In this example, metrics such as time to remove account and risk
exposure due to deprovisioning time and misuse of credentials may
be used by the method (400).
[0067] In one example, IRM may be used to capture process steps
within the system of FIG. 2. The system of FIG. 2 may be used to
illustrate how the process steps can be modified to achieve more
effective outcomes for the customer network. As a result, security
threats related to the process steps may be reduced.
[0068] Further, the method (400) may display the security report.
In one example, a displaying engine may receive the security report
form the creating engine. In this example, the displaying engine
interfaces with a number of user devices to display the security
report.
[0069] FIG. 5 is a flowchart of an example of a method for creating
a security report for a customer network, according to one example
of principles described herein. In one example, the method (500)
may be executed by the system (100) of FIG. 1 or the system (200)
of FIG. 2. In other examples, the method (500) may be executed by
other systems such as system 600 or system 700. In this example,
the method (500) includes obtaining (501) from a customer network,
security information about the customer network, preparing (502),
based on modification rules, the security information to create
modified security information, storing (503) the modified security
information in a repository for a long term analysis by big data
threat analytics, analyzing (504), via the big data threat
analytics, the modified security information to create a number of
metrics and identify security threats, refining (505) the number of
metrics using a refining model, and creating (505), based on the
refined number of metrics used as an input for model-based
predictive analytics and the security threats, a security report
representing security intelligence for the customer network.
[0070] As mentioned above, the method (500) includes storing (503)
the modified security information in a repository for a long term
analysis by big data threat analytics. In one example, the modified
security information are stored, via a storing engine, in a
repository for a specific amount of time such as a day, a week, a
year, other measurements of time, or combinations thereof. As a
result, the modified security information may be analyzed over a
specific amount of time.
[0071] FIG. 6 is a diagram of an example of a creating system
(600), according to one example of principles described herein. The
creating system (600) includes an obtaining engine (602), a
preparing engine (604), an analyzing engine (606), a refining
engine (608), and a creating engine (610). In this example, the
creating system (600) also includes a storing engine (612). The
engines (602, 604, 606, 608, 610, 612) refer to a combination of
hardware and program instructions to perform a designated function.

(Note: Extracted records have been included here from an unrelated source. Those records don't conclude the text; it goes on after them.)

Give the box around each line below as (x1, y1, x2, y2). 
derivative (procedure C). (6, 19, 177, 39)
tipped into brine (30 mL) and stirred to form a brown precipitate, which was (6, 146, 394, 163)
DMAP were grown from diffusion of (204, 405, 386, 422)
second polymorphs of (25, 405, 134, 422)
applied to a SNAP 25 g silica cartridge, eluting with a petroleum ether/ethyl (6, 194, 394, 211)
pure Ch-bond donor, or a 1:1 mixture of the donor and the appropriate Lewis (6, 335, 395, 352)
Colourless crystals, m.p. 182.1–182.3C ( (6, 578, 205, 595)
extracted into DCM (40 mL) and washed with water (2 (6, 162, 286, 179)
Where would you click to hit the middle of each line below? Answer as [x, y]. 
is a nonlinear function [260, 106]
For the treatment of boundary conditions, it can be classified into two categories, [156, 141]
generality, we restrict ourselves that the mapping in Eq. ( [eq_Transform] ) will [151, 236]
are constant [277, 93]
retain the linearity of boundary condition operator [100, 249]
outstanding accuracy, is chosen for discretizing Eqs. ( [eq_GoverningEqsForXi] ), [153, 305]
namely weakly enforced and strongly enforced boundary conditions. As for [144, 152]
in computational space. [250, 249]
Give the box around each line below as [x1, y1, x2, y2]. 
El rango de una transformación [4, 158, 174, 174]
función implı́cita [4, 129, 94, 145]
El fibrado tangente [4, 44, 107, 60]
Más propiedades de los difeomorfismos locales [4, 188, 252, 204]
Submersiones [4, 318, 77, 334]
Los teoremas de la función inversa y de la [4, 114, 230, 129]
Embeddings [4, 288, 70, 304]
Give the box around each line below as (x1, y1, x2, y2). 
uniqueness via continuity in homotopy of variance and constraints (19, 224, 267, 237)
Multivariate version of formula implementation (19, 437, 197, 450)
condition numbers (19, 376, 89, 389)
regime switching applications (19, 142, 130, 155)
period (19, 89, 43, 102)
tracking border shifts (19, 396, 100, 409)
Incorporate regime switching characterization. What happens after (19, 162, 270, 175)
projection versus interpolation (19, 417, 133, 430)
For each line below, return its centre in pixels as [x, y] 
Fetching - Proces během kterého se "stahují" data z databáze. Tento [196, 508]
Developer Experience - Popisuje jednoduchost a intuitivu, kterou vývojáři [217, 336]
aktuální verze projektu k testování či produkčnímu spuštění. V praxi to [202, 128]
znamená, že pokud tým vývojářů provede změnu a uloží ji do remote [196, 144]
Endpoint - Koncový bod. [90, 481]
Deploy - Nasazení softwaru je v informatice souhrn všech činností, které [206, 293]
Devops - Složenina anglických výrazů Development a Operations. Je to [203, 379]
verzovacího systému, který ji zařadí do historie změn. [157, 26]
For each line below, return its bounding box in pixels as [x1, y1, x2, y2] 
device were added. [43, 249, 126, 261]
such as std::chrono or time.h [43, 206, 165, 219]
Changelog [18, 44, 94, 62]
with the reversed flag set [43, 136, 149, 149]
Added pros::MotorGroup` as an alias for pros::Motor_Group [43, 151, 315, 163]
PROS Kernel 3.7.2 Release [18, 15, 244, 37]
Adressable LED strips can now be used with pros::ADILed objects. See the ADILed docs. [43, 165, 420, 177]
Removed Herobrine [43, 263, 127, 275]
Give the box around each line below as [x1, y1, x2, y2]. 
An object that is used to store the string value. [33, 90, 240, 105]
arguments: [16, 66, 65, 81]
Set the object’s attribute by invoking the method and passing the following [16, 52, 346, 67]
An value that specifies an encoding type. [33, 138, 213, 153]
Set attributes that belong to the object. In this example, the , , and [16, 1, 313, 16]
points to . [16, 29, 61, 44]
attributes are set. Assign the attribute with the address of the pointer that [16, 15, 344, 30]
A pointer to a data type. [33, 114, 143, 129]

Each of the engines (602, 604, 606, 608, 610, 612) may include a
processor and memory. The program instructions are stored in the
memory and cause the processor to execute the designated function
of the engine.
[0072] The obtaining engine (602) obtains, from a customer network,
security information about the customer network. In one example,
the security information includes unstructured data, events related
to the customer network, or combinations thereof. Further, the
obtaining engine (602) may include the event obtaining engine of
FIG. 2, the unstructured data obtaining engine of FIG. 2, or
combinations thereof.
[0073] The preparing engine (604) prepares, based on modification
rules, the security information to create modified security
information. In one example, the preparing engine (604) prepares,
based on one modification rule, the security information to create
modified security information. In another example, the preparing
engine (604) prepares, based on several modification rules, the
security information to create modified security information.
[0074] The analyzing engine (606) analyzes, via big data threat
analytics, the modified security information to create a number of
metrics and identify security threats. In one example, the big data
threat analytics calculates statistics, identifies new security
threats based on predefined threat indicators, translates the
statistics and the new security threats into the number of metrics,
or combinations thereof.
[0075] The refining engine (608) refines, the number of metrics
using a refining model. In one example, the refining model produces
refined metrics. In this example, the refined metrics update
parameters of system models stored in a model library.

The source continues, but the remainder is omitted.